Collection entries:

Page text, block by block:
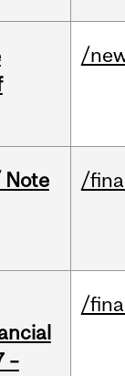
/
Note
/
–
/
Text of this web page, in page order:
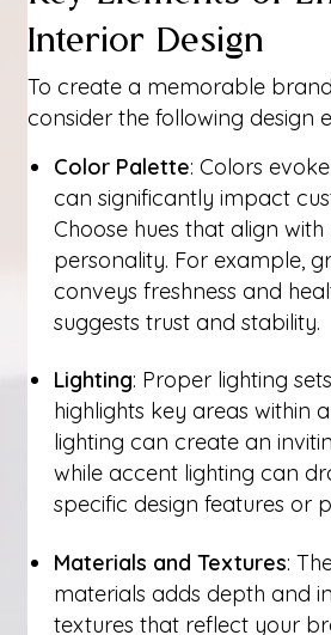
Interior Design
To create a memorable
consider the following design
Color Palette: Colors
can significantly impact
Choose hues that align with
personality. For example,
conveys freshness and
suggests trust and stability.
Lighting: Proper lighting
highlights key areas within
lighting can create an
while accent lighting can
specific design features or
Materials and Textures:
materials adds depth and
textures that reflect your
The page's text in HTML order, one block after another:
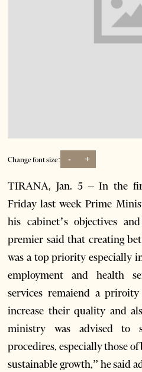
Change font size: - +
TIRANA, Jan. 5 – In the
Friday last week Prime
his cabinet’s objectives
premier said that creating
was a top priority especially
employment and health
services remaiend a
increase their quality and
ministry was advised to
procedires, especially those
sustainable growth,” he said
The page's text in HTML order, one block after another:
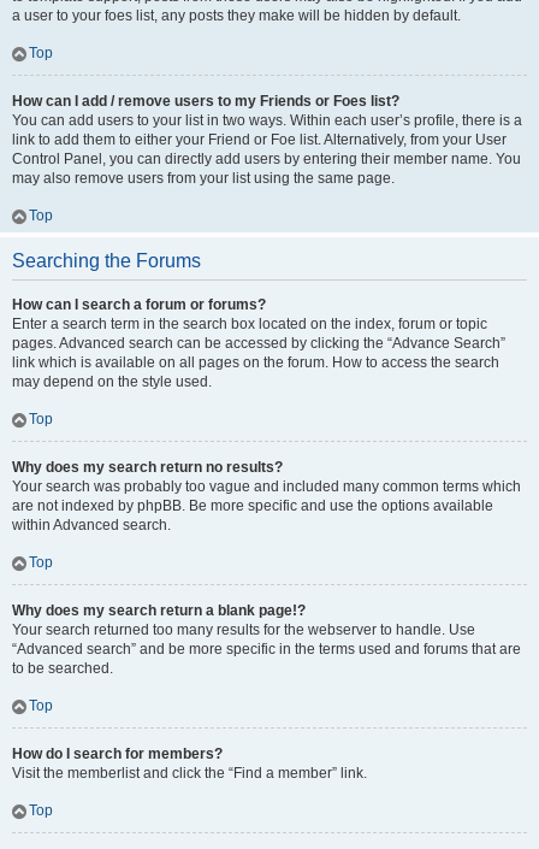
a user to your foes list, any posts they make will be hidden by default.
Top
How can I add / remove users to my Friends or Foes list?
You can add users to your list in two ways. Within each user’s profile, there is a
link to add them to either your Friend or Foe list. Alternatively, from your User
Control Panel, you can directly add users by entering their member name. You
may also remove users from your list using the same page.
Top
Searching the Forums
How can I search a forum or forums?
Enter a search term in the search box located on the index, forum or topic
pages. Advanced search can be accessed by clicking the “Advance Search”
link which is available on all pages on the forum. How to access the search
may depend on the style used.
Top
Why does my search return no results?
Your search was probably too vague and included many common terms which
are not indexed by phpBB. Be more specific and use the options available
within Advanced search.
Top
Why does my search return a blank page!?
Your search returned too many results for the webserver to handle. Use
“Advanced search” and be more specific in the terms used and forums that are
to be searched.
Top
How do I search for members?
Visit the memberlist and click the “Find a member” link.
Top
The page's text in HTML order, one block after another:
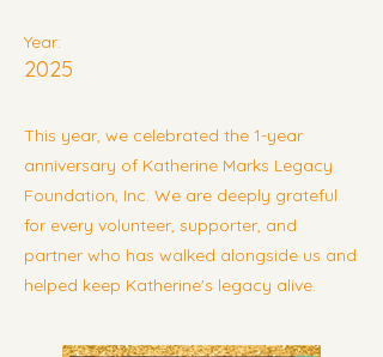
Year:
2025
This year, we celebrated the 1-year
anniversary of Katherine Marks Legacy
Foundation, Inc. We are deeply grateful
for every volunteer, supporter, and
partner who has walked alongside us and
helped keep Katherine's legacy alive.
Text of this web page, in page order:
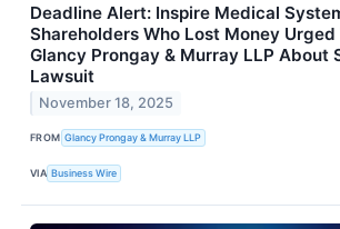
Deadline Alert: Inspire Medical
Shareholders Who Lost Money
Glancy Prongay & Murray LLP About
Lawsuit
November 18, 2025
FROM Glancy Prongay & Murray LLP
VIA Business Wire
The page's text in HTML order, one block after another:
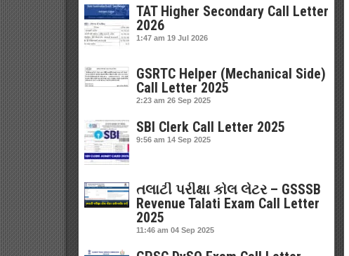
TAT Higher Secondary Call Letter
2026
1:47 am 19 Jul 2026
GSRTC Helper (Mechanical Side)
Call Letter 2025
2:23 am 26 Sep 2025
SBI Clerk Call Letter 2025
9:56 am 14 Sep 2025
તલાટી પરીક્ષા કોલ લેટર – GSSSB
Revenue Talati Exam Call Letter
2025
11:46 am 04 Sep 2025
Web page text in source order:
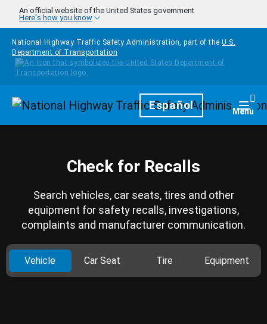
Skip to main content
An official website of the United States government
Here's how you know
National Highway Traffic Safety Administration, part of the U.S.
Department of Transportation
HomepageEspañol Menu
Check for Recalls
Search vehicles, car seats, tires and other
equipment for safety recalls, investigations,
complaints and manufacturer communication.
Vehicle Car Seat Tire Equipment
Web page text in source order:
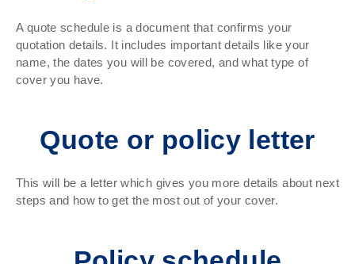
A quote schedule is a document that confirms your
quotation details. It includes important details like your
name, the dates you will be covered, and what type of
cover you have.
Quote or policy letter
This will be a letter which gives you more details about next
steps and how to get the most out of your cover.
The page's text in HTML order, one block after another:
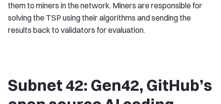
them to miners in the network. Miners are responsible for
solving the TSP using their algorithms and sending the
results back to validators for evaluation.
Subnet 42: Gen42, GitHub’s
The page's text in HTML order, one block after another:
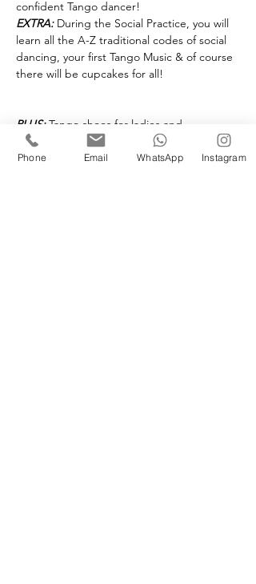
EXTRA: During the Social Practice, you will
learn all the A-Z traditional codes of social
dancing, your first Tango Music & of course
there will be cupcakes for all!
PLUS: Tango shoes for ladies and
gentlemen will be on display!
Advanced booking only @ £25 - per person
Phone Email WhatsApp Instagram
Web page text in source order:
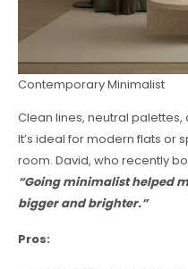
Contemporary Minimalist
Clean lines, neutral
It’s ideal for modern flats or
room. David, who recently
“Going minimalist helped
bigger and brighter.”
Pros:
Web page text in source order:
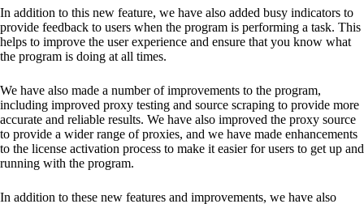
In addition to this new feature, we have also added busy indicators to
provide feedback to users when the program is performing a task. This
helps to improve the user experience and ensure that you know what
the program is doing at all times.
We have also made a number of improvements to the program,
including improved proxy testing and source scraping to provide more
accurate and reliable results. We have also improved the proxy source
to provide a wider range of proxies, and we have made enhancements
to the license activation process to make it easier for users to get up and
running with the program.
In addition to these new features and improvements, we have also
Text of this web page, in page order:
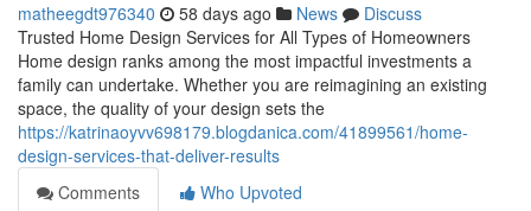
matheegdt976340 58 days ago News
Discuss
Trusted Home Design Services for All Types of Homeowners
Home design ranks among the most impactful investments a
family can undertake. Whether you are reimagining an existing
space, the quality of your design sets the
https://katrinaoyvv698179.blogdanica.com/41899561/home-
design-services-that-deliver-results
Comments
Who Upvoted
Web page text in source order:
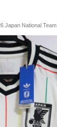
Japan National
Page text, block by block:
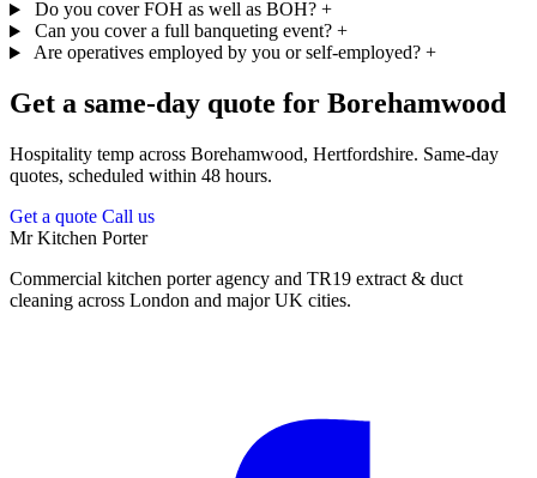
Do you cover FOH as well as BOH? +
Can you cover a full banqueting event? +
Are operatives employed by you or self-employed? +
Get a same-day quote for Borehamwood
Hospitality temp across Borehamwood, Hertfordshire. Same-day
quotes, scheduled within 48 hours.
Get a quote Call us
Mr Kitchen Porter
Commercial kitchen porter agency and TR19 extract & duct
cleaning across London and major UK cities.
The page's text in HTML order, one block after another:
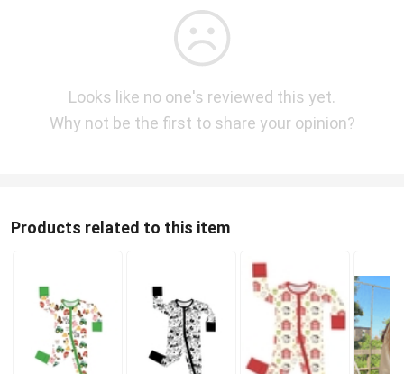
Looks like no one's reviewed this yet.
Why not be the first to share your opinion?
Products related to this item
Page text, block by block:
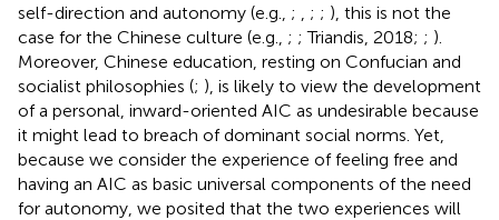
self-direction and autonomy (e.g., ; ; ; ), this is not the
case for the Chinese culture (e.g., ; ; Triandis, 2018; ; ).
Moreover, Chinese education, resting on Confucian and
socialist philosophies (; ), is likely to view the development
of a personal, inward-oriented AIC as undesirable because
it might lead to breach of dominant social norms. Yet,
because we consider the experience of feeling free and
having an AIC as basic universal components of the need
for autonomy, we posited that the two experiences will
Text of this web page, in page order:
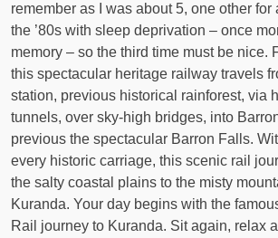
remember as I was about 5, one other for
the ’80s with sleep deprivation – once
memory – so the third time must be nice.
this spectacular heritage railway travels
station, previous historical rainforest, via
tunnels, over sky-high bridges, into
previous the spectacular Barron Falls.
every historic carriage, this scenic rail
the salty coastal plains to the misty
Kuranda. Your day begins with the
Rail journey to Kuranda. Sit again, relax
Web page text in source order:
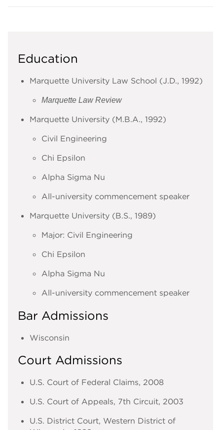
Education
Marquette University Law School (J.D., 1992)
Marquette Law Review
Marquette University (M.B.A., 1992)
Civil Engineering
Chi Epsilon
Alpha Sigma Nu
All-university commencement speaker
Marquette University (B.S., 1989)
Major: Civil Engineering
Chi Epsilon
Alpha Sigma Nu
All-university commencement speaker
Bar Admissions
Wisconsin
Court Admissions
U.S. Court of Federal Claims, 2008
U.S. Court of Appeals, 7th Circuit, 2003
U.S. District Court, Western District of

**WHAT YOU NEED TO DO:**
For this exercise, return exactly the lines above from the line with "How can I search a forum or forums?" through the line with "Shareholders Who Lost Money", both included. Do not copy the pictures.

**EXERCISE RESPONSE:**
How can I search a forum or forums?
Enter a search term in the search box located on the index, forum or topic
pages. Advanced search can be accessed by clicking the “Advance Search”
link which is available on all pages on the forum. How to access the search
may depend on the style used.
Top
Why does my search return no results?
Your search was probably too vague and included many common terms which
are not indexed by phpBB. Be more specific and use the options available
within Advanced search.
Top
Why does my search return a blank page!?
Your search returned too many results for the webserver to handle. Use
“Advanced search” and be more specific in the terms used and forums that are
to be searched.
Top
How do I search for members?
Visit the memberlist and click the “Find a member” link.
Top
The page's text in HTML order, one block after another:
Year:
2025
This year, we celebrated the 1-year
anniversary of Katherine Marks Legacy
Foundation, Inc. We are deeply grateful
for every volunteer, supporter, and
partner who has walked alongside us and
helped keep Katherine's legacy alive.
Text of this web page, in page order:
Deadline Alert: Inspire Medical
Shareholders Who Lost Money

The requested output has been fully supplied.